You can also pass --access-token ... directly on the command line instead of using an environment variable, but env vars or another local secret source are usually easier to avoid shell history.

sync imap prints one JSON object that summarizes the run and then lists each folder result:

{
"status": "ok",
"host": "imap.example.com",
"port": 993,
"username": "user@example.com",
"auth": "password",
"folder_count": 1,
"error_count": 0,
"fetched_count": 12,
"ingested_count": 11,
"duplicate_count": 1,
"folders": [
{
"folder": "INBOX",
"status": "ok",
"uidvalidity": "11",
"last_uid": 4812,
"fetched_count": 12,
"ingested_count": 11,
"duplicate_count": 1,
"document_refs": [
{
"id": "<document-id>",
"subject": "Daily market digest",
"source_kind": "imap",
"created_at": "<timestamp>"
}
],
"error": null
}
]
}

Use the returned document_refs[].id values with mailatlas show or mailatlas export.

Terminal window
mailatlas list \
--db .mailatlas/store.db \
--workspace .mailatlas/workspace
mailatlas show <document-id> \
--db .mailatlas/store.db \
--workspace .mailatlas/workspace

When you rerun the same folder sync against the same --db, MailAtlas uses stored IMAP cursor state to fetch only newer messages when possible. If you point the command at a different database, you start a fresh sync history.
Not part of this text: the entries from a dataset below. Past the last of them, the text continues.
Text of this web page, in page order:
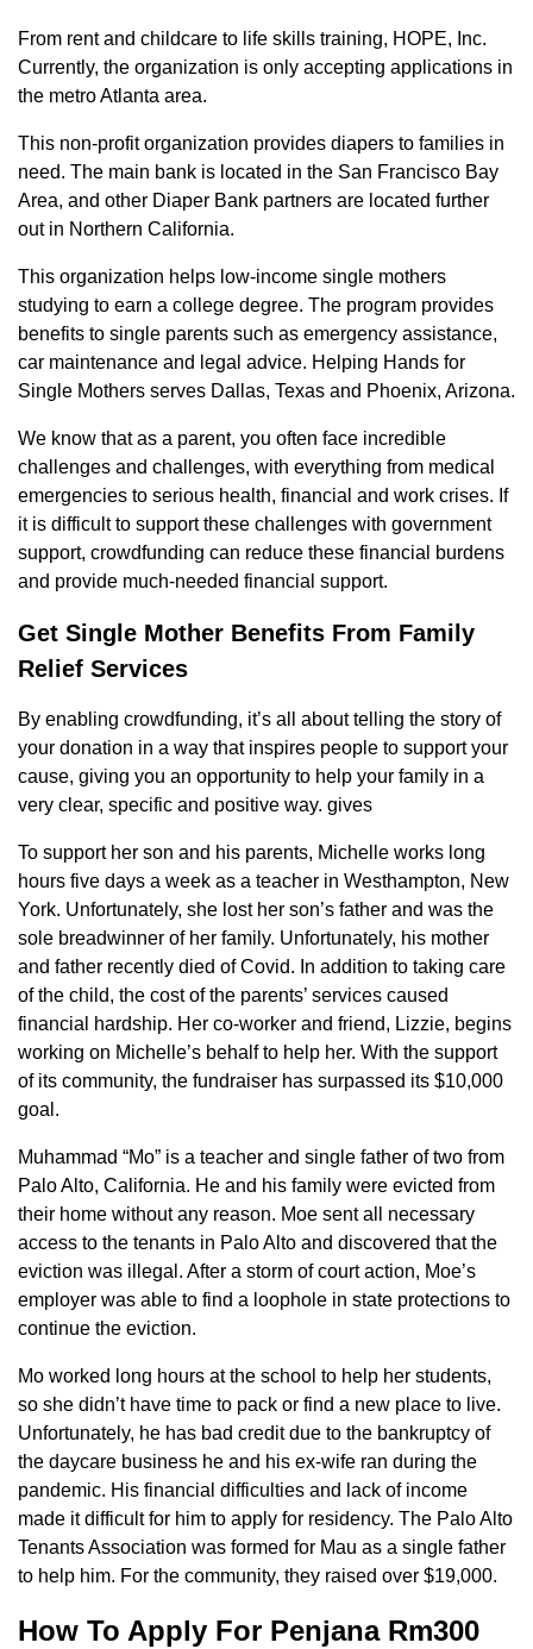
From rent and childcare to life skills training, HOPE, Inc.
Currently, the organization is only accepting applications in
the metro Atlanta area.
This non-profit organization provides diapers to families in
need. The main bank is located in the San Francisco Bay
Area, and other Diaper Bank partners are located further
out in Northern California.
This organization helps low-income single mothers
studying to earn a college degree. The program provides
benefits to single parents such as emergency assistance,
car maintenance and legal advice. Helping Hands for
Single Mothers serves Dallas, Texas and Phoenix, Arizona.
We know that as a parent, you often face incredible
challenges and challenges, with everything from medical
emergencies to serious health, financial and work crises. If
it is difficult to support these challenges with government
support, crowdfunding can reduce these financial burdens
and provide much-needed financial support.
Get Single Mother Benefits From Family
Relief Services
By enabling crowdfunding, it’s all about telling the story of
your donation in a way that inspires people to support your
cause, giving you an opportunity to help your family in a
very clear, specific and positive way. gives
To support her son and his parents, Michelle works long
hours five days a week as a teacher in Westhampton, New
York. Unfortunately, she lost her son’s father and was the
sole breadwinner of her family. Unfortunately, his mother
and father recently died of Covid. In addition to taking care
of the child, the cost of the parents’ services caused
financial hardship. Her co-worker and friend, Lizzie, begins
working on Michelle’s behalf to help her. With the support
of its community, the fundraiser has surpassed its $10,000
goal.
Muhammad “Mo” is a teacher and single father of two from
Palo Alto, California. He and his family were evicted from
their home without any reason. Moe sent all necessary
access to the tenants in Palo Alto and discovered that the
eviction was illegal. After a storm of court action, Moe’s
employer was able to find a loophole in state protections to
continue the eviction.
Mo worked long hours at the school to help her students,
so she didn’t have time to pack or find a new place to live.
Unfortunately, he has bad credit due to the bankruptcy of
the daycare business he and his ex-wife ran during the
pandemic. His financial difficulties and lack of income
made it difficult for him to apply for residency. The Palo Alto
Tenants Association was formed for Mau as a single father
to help him. For the community, they raised over $19,000.
How To Apply For Penjana Rm300
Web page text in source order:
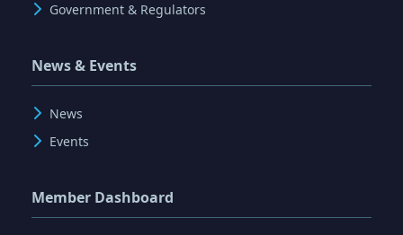
Government & Regulators
News & Events
News
Events
Member Dashboard
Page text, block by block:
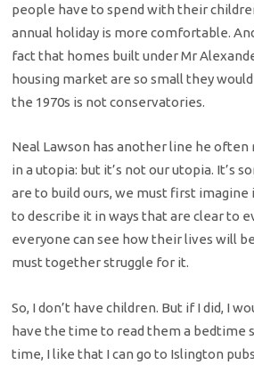
people have to spend with their
annual holiday is more comfortable.
fact that homes built under Mr
housing market are so small they
the 1970s is not conservatories.
Neal Lawson has another line he often
in a utopia: but it’s not our utopia. It’s
are to build ours, we must first imagine
to describe it in ways that are clear to
everyone can see how their lives will
must together struggle for it.
So, I don’t have children. But if I did, I
have the time to read them a bedtime
time, I like that I can go to Islington
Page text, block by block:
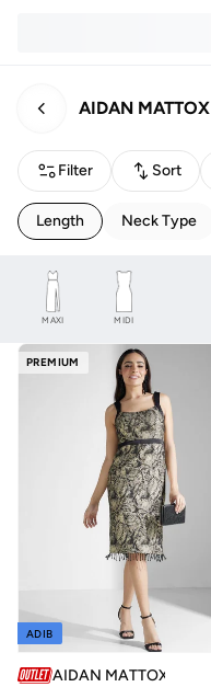
AIDAN MATTOX
Filter Sort
Length Neck Type
MAXI MIDI
PREMIUM
ADIB
AIDAN MATTOX
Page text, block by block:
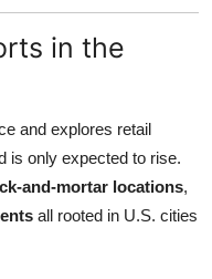
in the
and explores retail
is only expected to rise.
and-mortar locations,
all rooted in U.S. cities
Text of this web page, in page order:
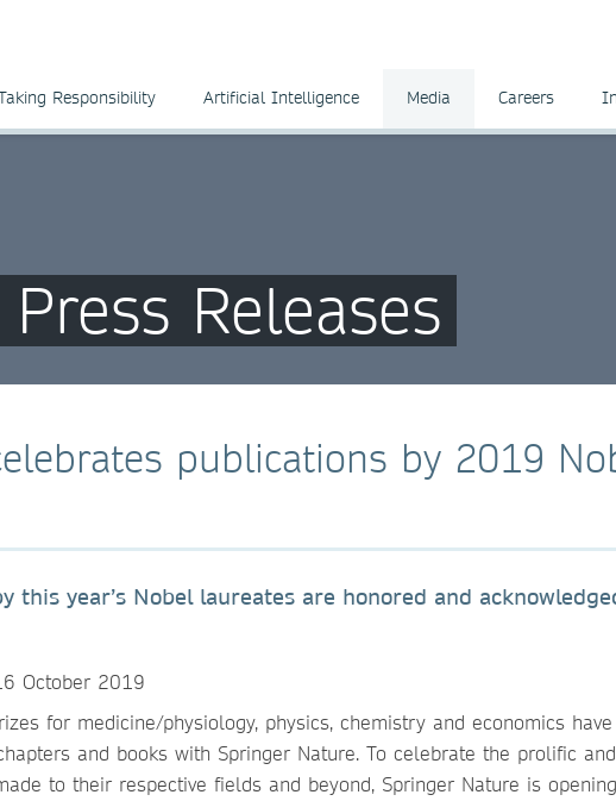
Responsibility Artificial Intelligence Media Careers
Releases
publications by 2019
this year’s Nobel laureates are honored and
October 2019
for medicine/physiology, physics, chemistry and economics
and books with Springer Nature. To celebrate the prolific
to their respective fields and beyond, Springer Nature is
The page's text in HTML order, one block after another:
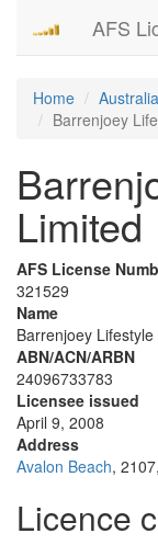
AFS
Home
Barrenjoey
Limited
AFS License
321529
Name
Barrenjoey
ABN/ACN/ARBN
24096733783
Licensee issued
April 9, 2008
Address
Avalon Beach,
Licence
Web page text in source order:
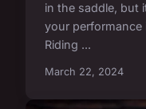
in the saddle, but
your performance
Riding ...
March 22, 2024
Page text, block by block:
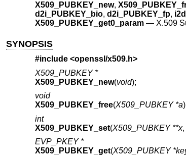
X509_PUBKEY_new,
d2i_PUBKEY_bio, d2i_PUBKEY_fp,
X509_PUBKEY_get0_param— X.509
SYNOPSIS
#include <openssl/x509.h>
X509_PUBKEY *
X509_PUBKEY_new(void);
void
X509_PUBKEY_free(X509_PUBKEY *a
int
X509_PUBKEY_set(X509_PUBKEY **x,
EVP_PKEY *
X509_PUBKEY_get(X509_PUBKEY
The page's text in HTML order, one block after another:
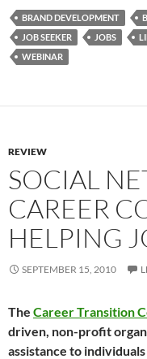
BRAND DEVELOPMENT
JOB SEEKER
JOBS
WEBINAR
REVIEW
SOCIAL
CAREER
HELPING
SEPTEMBER 15, 2010
The Career Transition
driven, non-profit
assistance to
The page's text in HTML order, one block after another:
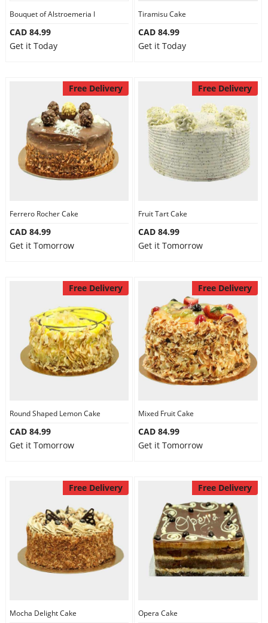
Bouquet of Alstroemeria I
CAD 84.99
Get it Today
Tiramisu Cake
CAD 84.99
Get it Today
Free Delivery
Ferrero Rocher Cake
CAD 84.99
Get it Tomorrow
Free Delivery
Fruit Tart Cake
CAD 84.99
Get it Tomorrow
Free Delivery
Round Shaped Lemon Cake
CAD 84.99
Get it Tomorrow
Free Delivery
Mixed Fruit Cake
CAD 84.99
Get it Tomorrow
Free Delivery
Mocha Delight Cake
Free Delivery
Opera Cake
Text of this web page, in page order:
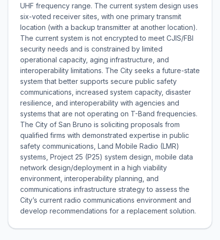
UHF frequency range. The current system design uses
six-voted receiver sites, with one primary transmit
location (with a backup transmitter at another location).
The current system is not encrypted to meet CJIS/FBI
security needs and is constrained by limited
operational capacity, aging infrastructure, and
interoperability limitations. The City seeks a future-state
system that better supports secure public safety
communications, increased system capacity, disaster
resilience, and interoperability with agencies and
systems that are not operating on T-Band frequencies.
The City of San Bruno is soliciting proposals from
qualified firms with demonstrated expertise in public
safety communications, Land Mobile Radio (LMR)
systems, Project 25 (P25) system design, mobile data
network design/deployment in a high viability
environment, interoperability planning, and
communications infrastructure strategy to assess the
City’s current radio communications environment and
develop recommendations for a replacement solution.
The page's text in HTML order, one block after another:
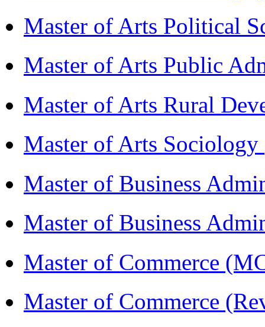
Master of Arts Political
Master of Arts Public
Master of Arts Rural
Master of Arts
Master of Business
Master of Business
Master of Commerce
Master of Commerce
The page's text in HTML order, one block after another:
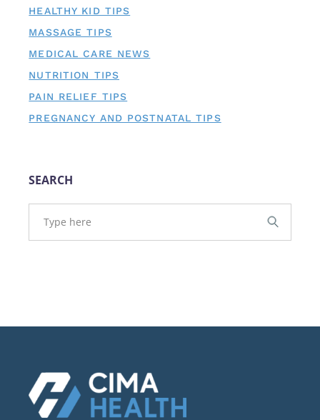
HEALTHY KID TIPS
MASSAGE TIPS
MEDICAL CARE NEWS
NUTRITION TIPS
PAIN RELIEF TIPS
PREGNANCY AND POSTNATAL TIPS
SEARCH
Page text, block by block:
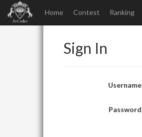
Home Contest Ranking
Sign In
Username
Password
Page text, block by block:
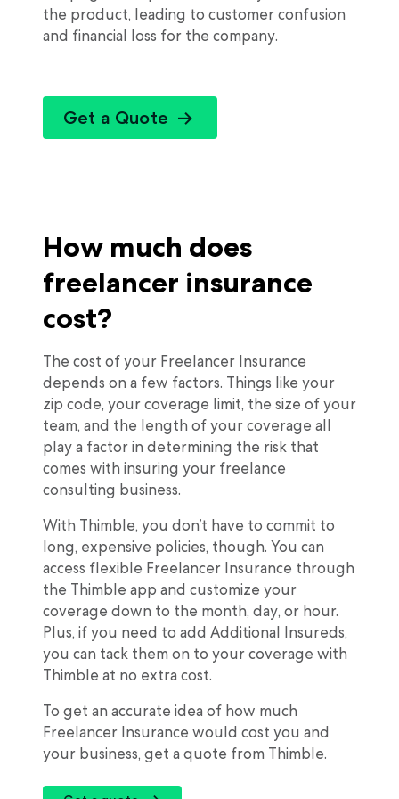
the product, leading to customer confusion
and financial loss for the company.
Get a Quote
How much does
freelancer insurance
cost?
The cost of your Freelancer Insurance
depends on a few factors. Things like your
zip code, your coverage limit, the size of your
team, and the length of your coverage all
play a factor in determining the risk that
comes with insuring your freelance
consulting business.
With Thimble, you don’t have to commit to
long, expensive policies, though. You can
access flexible Freelancer Insurance through
the Thimble app and customize your
coverage down to the month, day, or hour.
Plus, if you need to add Additional Insureds,
you can tack them on to your coverage with
Thimble at no extra cost.
To get an accurate idea of how much
Freelancer Insurance would cost you and
your business, get a quote from Thimble.
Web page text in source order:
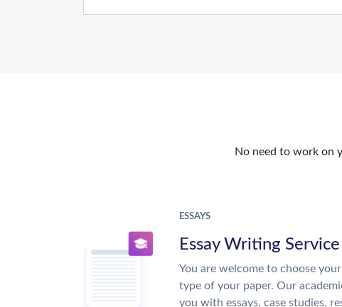
No need to work on
ESSAYS
Essay Writing Service
You are welcome to choose
type of your paper. Our
you with essays, case studies,

MailAtlas is OAuth-compatible, but it is not your OAuth client. The intended setup is:

  • your product or local tooling obtains an access token
  • MailAtlas receives that token with MAILATLAS_IMAP_ACCESS_TOKEN or --access-token
  • MailAtlas uses XOAUTH2 to authenticate the IMAP session

This keeps provider-specific login UX, consent, token refresh, and secure token storage outside the MailAtlas ingestion core.

sync imap accepts the same cleaning flags as file ingest, including:

  • --strip-forwarded-headers
  • --strip-boilerplate
  • --strip-link-only-lines
  • --stop-at-footer
  • --strip-invisible-chars
  • --normalize-whitespace

See Parser Cleaning for behavior and tradeoffs.